- [Task to carry out]:
Show every line below where "them" can be found.

#### Records for the task

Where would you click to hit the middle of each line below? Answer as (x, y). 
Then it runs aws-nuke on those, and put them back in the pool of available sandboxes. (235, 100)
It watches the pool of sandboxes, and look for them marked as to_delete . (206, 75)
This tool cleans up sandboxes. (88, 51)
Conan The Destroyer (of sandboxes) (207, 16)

########
#### Records for the task

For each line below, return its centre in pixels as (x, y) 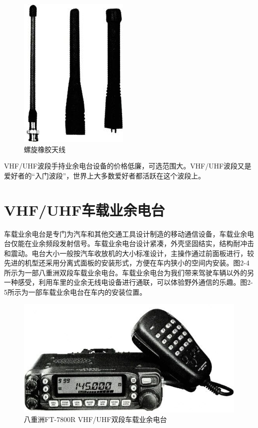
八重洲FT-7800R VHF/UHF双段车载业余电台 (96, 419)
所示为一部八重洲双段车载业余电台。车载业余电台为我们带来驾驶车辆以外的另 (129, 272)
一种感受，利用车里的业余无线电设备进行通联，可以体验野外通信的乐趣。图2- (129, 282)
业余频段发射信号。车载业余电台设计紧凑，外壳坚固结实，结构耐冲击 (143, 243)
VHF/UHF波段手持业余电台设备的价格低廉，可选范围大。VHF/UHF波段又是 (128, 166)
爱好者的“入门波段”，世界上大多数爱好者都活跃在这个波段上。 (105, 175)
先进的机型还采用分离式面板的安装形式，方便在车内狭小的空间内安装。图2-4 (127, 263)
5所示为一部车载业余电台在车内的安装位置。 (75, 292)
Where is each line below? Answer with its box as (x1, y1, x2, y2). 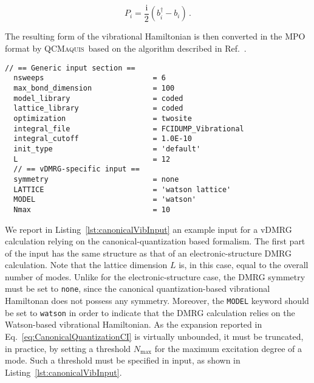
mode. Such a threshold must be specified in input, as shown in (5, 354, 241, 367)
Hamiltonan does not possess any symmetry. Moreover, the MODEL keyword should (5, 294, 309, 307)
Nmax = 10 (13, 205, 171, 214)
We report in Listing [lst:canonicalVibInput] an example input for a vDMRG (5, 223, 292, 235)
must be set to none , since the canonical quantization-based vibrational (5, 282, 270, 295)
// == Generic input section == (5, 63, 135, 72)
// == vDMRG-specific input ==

########

- [Output for this task]:
Then it runs aws-nuke on those, and put them back in the pool of available sandboxes. (235, 100)
It watches the pool of sandboxes, and look for them marked as to_delete . (206, 75)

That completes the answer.